[GIVEN ENTRIES — start]

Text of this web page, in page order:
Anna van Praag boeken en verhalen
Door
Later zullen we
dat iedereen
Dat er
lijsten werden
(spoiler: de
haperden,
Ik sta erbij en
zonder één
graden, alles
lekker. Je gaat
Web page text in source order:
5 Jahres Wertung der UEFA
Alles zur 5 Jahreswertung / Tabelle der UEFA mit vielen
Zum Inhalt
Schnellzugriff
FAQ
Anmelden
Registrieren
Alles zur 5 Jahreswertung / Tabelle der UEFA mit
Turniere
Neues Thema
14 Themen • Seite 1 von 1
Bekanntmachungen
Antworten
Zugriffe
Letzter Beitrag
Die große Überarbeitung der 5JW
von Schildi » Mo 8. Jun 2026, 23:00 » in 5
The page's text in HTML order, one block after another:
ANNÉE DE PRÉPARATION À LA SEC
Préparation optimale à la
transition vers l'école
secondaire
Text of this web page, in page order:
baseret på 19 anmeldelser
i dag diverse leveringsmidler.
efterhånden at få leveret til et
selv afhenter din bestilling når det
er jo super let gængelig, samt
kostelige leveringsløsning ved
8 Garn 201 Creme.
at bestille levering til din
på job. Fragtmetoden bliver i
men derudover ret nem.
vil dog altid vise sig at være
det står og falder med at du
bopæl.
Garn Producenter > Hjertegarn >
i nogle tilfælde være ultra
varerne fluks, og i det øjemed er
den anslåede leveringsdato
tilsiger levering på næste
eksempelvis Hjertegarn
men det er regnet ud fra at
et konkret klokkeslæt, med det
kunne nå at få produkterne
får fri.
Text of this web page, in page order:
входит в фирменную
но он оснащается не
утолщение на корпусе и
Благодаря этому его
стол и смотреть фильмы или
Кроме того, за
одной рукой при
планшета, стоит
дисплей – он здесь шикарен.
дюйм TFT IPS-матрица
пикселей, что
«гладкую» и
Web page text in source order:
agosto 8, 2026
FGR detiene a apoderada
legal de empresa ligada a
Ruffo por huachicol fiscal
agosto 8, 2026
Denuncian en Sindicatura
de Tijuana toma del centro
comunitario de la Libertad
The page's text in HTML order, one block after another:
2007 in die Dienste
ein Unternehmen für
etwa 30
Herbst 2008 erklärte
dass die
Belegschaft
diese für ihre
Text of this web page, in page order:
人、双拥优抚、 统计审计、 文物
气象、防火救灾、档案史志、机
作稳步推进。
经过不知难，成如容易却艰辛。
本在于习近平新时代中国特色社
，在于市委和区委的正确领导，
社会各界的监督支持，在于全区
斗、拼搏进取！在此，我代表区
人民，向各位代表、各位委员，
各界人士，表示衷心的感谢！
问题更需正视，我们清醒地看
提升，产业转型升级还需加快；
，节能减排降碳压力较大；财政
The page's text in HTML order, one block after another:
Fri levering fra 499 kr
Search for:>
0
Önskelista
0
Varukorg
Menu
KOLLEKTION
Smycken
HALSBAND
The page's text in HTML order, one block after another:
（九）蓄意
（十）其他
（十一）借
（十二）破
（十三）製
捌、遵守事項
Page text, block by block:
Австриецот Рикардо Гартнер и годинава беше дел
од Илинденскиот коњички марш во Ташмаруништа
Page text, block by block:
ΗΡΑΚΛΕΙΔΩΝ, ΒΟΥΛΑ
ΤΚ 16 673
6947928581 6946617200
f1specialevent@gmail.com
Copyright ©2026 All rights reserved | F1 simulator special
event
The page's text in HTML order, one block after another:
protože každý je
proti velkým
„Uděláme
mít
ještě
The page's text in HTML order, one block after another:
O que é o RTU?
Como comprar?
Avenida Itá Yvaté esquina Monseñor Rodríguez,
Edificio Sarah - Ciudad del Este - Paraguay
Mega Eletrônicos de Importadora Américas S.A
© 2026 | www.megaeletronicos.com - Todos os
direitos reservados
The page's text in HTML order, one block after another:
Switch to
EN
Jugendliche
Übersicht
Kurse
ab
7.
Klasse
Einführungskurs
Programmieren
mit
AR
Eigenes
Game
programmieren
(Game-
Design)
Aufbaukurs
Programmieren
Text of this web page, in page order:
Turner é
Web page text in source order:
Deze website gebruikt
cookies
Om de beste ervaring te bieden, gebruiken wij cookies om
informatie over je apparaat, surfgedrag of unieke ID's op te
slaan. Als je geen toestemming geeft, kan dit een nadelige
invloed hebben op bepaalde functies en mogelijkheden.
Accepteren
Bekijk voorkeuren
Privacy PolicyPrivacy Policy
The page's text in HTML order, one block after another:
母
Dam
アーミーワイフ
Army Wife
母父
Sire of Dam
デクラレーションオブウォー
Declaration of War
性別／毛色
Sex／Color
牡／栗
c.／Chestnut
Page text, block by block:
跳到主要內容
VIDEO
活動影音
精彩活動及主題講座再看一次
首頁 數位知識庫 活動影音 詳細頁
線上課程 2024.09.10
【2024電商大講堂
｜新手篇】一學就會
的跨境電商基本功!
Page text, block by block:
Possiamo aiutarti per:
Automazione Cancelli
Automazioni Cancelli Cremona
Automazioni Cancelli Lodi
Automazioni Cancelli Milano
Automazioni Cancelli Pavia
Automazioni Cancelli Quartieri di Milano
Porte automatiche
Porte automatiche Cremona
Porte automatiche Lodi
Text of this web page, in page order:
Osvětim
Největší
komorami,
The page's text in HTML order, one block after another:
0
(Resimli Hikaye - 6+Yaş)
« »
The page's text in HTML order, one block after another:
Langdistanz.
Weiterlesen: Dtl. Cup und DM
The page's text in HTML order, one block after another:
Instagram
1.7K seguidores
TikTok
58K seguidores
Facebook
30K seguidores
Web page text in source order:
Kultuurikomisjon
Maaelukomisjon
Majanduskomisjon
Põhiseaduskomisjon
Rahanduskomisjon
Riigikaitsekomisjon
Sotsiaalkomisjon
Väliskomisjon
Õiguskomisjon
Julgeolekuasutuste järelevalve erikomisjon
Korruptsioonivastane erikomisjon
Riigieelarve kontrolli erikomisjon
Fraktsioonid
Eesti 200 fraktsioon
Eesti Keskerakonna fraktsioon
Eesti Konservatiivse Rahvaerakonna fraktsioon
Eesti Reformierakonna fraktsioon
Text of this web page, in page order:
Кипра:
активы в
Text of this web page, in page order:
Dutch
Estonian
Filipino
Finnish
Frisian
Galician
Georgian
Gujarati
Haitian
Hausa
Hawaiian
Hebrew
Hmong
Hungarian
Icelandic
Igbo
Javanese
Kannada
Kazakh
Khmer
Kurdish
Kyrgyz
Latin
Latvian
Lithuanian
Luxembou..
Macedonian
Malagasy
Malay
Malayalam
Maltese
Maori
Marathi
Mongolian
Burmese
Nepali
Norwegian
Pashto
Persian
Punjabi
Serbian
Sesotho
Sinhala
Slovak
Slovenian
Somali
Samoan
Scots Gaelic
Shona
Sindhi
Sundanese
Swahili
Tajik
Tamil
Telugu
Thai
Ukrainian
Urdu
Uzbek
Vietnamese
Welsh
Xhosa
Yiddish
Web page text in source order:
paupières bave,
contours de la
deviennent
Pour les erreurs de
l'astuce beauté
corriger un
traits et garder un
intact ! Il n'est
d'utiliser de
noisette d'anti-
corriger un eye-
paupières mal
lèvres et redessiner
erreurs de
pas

[GIVEN ENTRIES — finish]

» TO DO:
Each entry in the data must be copied exactly.

» ANSWER TO THIS EXERCISE:
Text of this web page, in page order:
Anna van Praag boeken en verhalen
Door
Later zullen we
dat iedereen
Dat er
lijsten werden
(spoiler: de
haperden,
Ik sta erbij en
zonder één
graden, alles
lekker. Je gaat
Web page text in source order:
5 Jahres Wertung der UEFA
Alles zur 5 Jahreswertung / Tabelle der UEFA mit vielen
Zum Inhalt
Schnellzugriff
FAQ
Anmelden
Registrieren
Alles zur 5 Jahreswertung / Tabelle der UEFA mit
Turniere
Neues Thema
14 Themen • Seite 1 von 1
Bekanntmachungen
Antworten
Zugriffe
Letzter Beitrag
Die große Überarbeitung der 5JW
von Schildi » Mo 8. Jun 2026, 23:00 » in 5
The page's text in HTML order, one block after another:
ANNÉE DE PRÉPARATION À LA SEC
Préparation optimale à la
transition vers l'école
secondaire
Text of this web page, in page order:
baseret på 19 anmeldelser
i dag diverse leveringsmidler.
efterhånden at få leveret til et
selv afhenter din bestilling når det
er jo super let gængelig, samt
kostelige leveringsløsning ved
8 Garn 201 Creme.
at bestille levering til din
på job. Fragtmetoden bliver i
men derudover ret nem.
vil dog altid vise sig at være
det står og falder med at du
bopæl.
Garn Producenter > Hjertegarn >
i nogle tilfælde være ultra
varerne fluks, og i det øjemed er
den anslåede leveringsdato
tilsiger levering på næste
eksempelvis Hjertegarn
men det er regnet ud fra at
et konkret klokkeslæt, med det
kunne nå at få produkterne
får fri.
Text of this web page, in page order:
входит в фирменную
но он оснащается не
утолщение на корпусе и
Благодаря этому его
стол и смотреть фильмы или
Кроме того, за
одной рукой при
планшета, стоит
дисплей – он здесь шикарен.
дюйм TFT IPS-матрица
пикселей, что
«гладкую» и
Web page text in source order:
agosto 8, 2026
FGR detiene a apoderada
legal de empresa ligada a
Ruffo por huachicol fiscal
agosto 8, 2026
Denuncian en Sindicatura
de Tijuana toma del centro
comunitario de la Libertad
The page's text in HTML order, one block after another:
2007 in die Dienste
ein Unternehmen für
etwa 30
Herbst 2008 erklärte
dass die
Belegschaft
diese für ihre
Text of this web page, in page order:
人、双拥优抚、 统计审计、 文物
气象、防火救灾、档案史志、机
作稳步推进。
经过不知难，成如容易却艰辛。
本在于习近平新时代中国特色社
，在于市委和区委的正确领导，
社会各界的监督支持，在于全区
斗、拼搏进取！在此，我代表区
人民，向各位代表、各位委员，
各界人士，表示衷心的感谢！
问题更需正视，我们清醒地看
提升，产业转型升级还需加快；
，节能减排降碳压力较大；财政
The page's text in HTML order, one block after another:
Fri levering fra 499 kr
Search for:>
0
Önskelista
0
Varukorg
Menu
KOLLEKTION
Smycken
HALSBAND
The page's text in HTML order, one block after another:
（九）蓄意
（十）其他
（十一）借
（十二）破
（十三）製
捌、遵守事項
Page text, block by block:
Австриецот Рикардо Гартнер и годинава беше дел
од Илинденскиот коњички марш во Ташмаруништа
Page text, block by block:
ΗΡΑΚΛΕΙΔΩΝ, ΒΟΥΛΑ
ΤΚ 16 673
6947928581 6946617200
f1specialevent@gmail.com
Copyright ©2026 All rights reserved | F1 simulator special
event
The page's text in HTML order, one block after another:
protože každý je
proti velkým
„Uděláme
mít
ještě
The page's text in HTML order, one block after another:
O que é o RTU?
Como comprar?
Avenida Itá Yvaté esquina Monseñor Rodríguez,
Edificio Sarah - Ciudad del Este - Paraguay
Mega Eletrônicos de Importadora Américas S.A
© 2026 | www.megaeletronicos.com - Todos os
direitos reservados
The page's text in HTML order, one block after another:
Switch to
EN
Jugendliche
Übersicht
Kurse
ab
7.
Klasse
Einführungskurs
Programmieren
mit
AR
Eigenes
Game
programmieren
(Game-
Design)
Aufbaukurs
Programmieren
Text of this web page, in page order:
Turner é
Web page text in source order:
Deze website gebruikt
cookies
Om de beste ervaring te bieden, gebruiken wij cookies om
informatie over je apparaat, surfgedrag of unieke ID's op te
slaan. Als je geen toestemming geeft, kan dit een nadelige
invloed hebben op bepaalde functies en mogelijkheden.
Accepteren
Bekijk voorkeuren
Privacy PolicyPrivacy Policy
The page's text in HTML order, one block after another:
母
Dam
アーミーワイフ
Army Wife
母父
Sire of Dam
デクラレーションオブウォー
Declaration of War
性別／毛色
Sex／Color
牡／栗
c.／Chestnut
Page text, block by block:
跳到主要內容
VIDEO
活動影音
精彩活動及主題講座再看一次
首頁 數位知識庫 活動影音 詳細頁
線上課程 2024.09.10
【2024電商大講堂
｜新手篇】一學就會
的跨境電商基本功!
Page text, block by block:
Possiamo aiutarti per:
Automazione Cancelli
Automazioni Cancelli Cremona
Automazioni Cancelli Lodi
Automazioni Cancelli Milano
Automazioni Cancelli Pavia
Automazioni Cancelli Quartieri di Milano
Porte automatiche
Porte automatiche Cremona
Porte automatiche Lodi
Text of this web page, in page order:
Osvětim
Největší
komorami,
The page's text in HTML order, one block after another:
0
(Resimli Hikaye - 6+Yaş)
« »
The page's text in HTML order, one block after another:
Langdistanz.
Weiterlesen: Dtl. Cup und DM
The page's text in HTML order, one block after another:
Instagram
1.7K seguidores
TikTok
58K seguidores
Facebook
30K seguidores
Web page text in source order:
Kultuurikomisjon
Maaelukomisjon
Majanduskomisjon
Põhiseaduskomisjon
Rahanduskomisjon
Riigikaitsekomisjon
Sotsiaalkomisjon
Väliskomisjon
Õiguskomisjon
Julgeolekuasutuste järelevalve erikomisjon
Korruptsioonivastane erikomisjon
Riigieelarve kontrolli erikomisjon
Fraktsioonid
Eesti 200 fraktsioon
Eesti Keskerakonna fraktsioon
Eesti Konservatiivse Rahvaerakonna fraktsioon
Eesti Reformierakonna fraktsioon
Text of this web page, in page order:
Кипра:
активы в
Text of this web page, in page order:
Dutch
Estonian
Filipino
Finnish
Frisian
Galician
Georgian
Gujarati
Haitian
Hausa
Hawaiian
Hebrew
Hmong
Hungarian
Icelandic
Igbo
Javanese
Kannada
Kazakh
Khmer
Kurdish
Kyrgyz
Latin
Latvian
Lithuanian
Luxembou..
Macedonian
Malagasy
Malay
Malayalam
Maltese
Maori
Marathi
Mongolian
Burmese
Nepali
Norwegian
Pashto
Persian
Punjabi
Serbian
Sesotho
Sinhala
Slovak
Slovenian
Somali
Samoan
Scots Gaelic
Shona
Sindhi
Sundanese
Swahili
Tajik
Tamil
Telugu
Thai
Ukrainian
Urdu
Uzbek
Vietnamese
Welsh
Xhosa
Yiddish
Web page text in source order:
paupières bave,
contours de la
deviennent
Pour les erreurs de
l'astuce beauté
corriger un
traits et garder un
intact ! Il n'est
d'utiliser de
noisette d'anti-
corriger un eye-
paupières mal
lèvres et redessiner
erreurs de
pas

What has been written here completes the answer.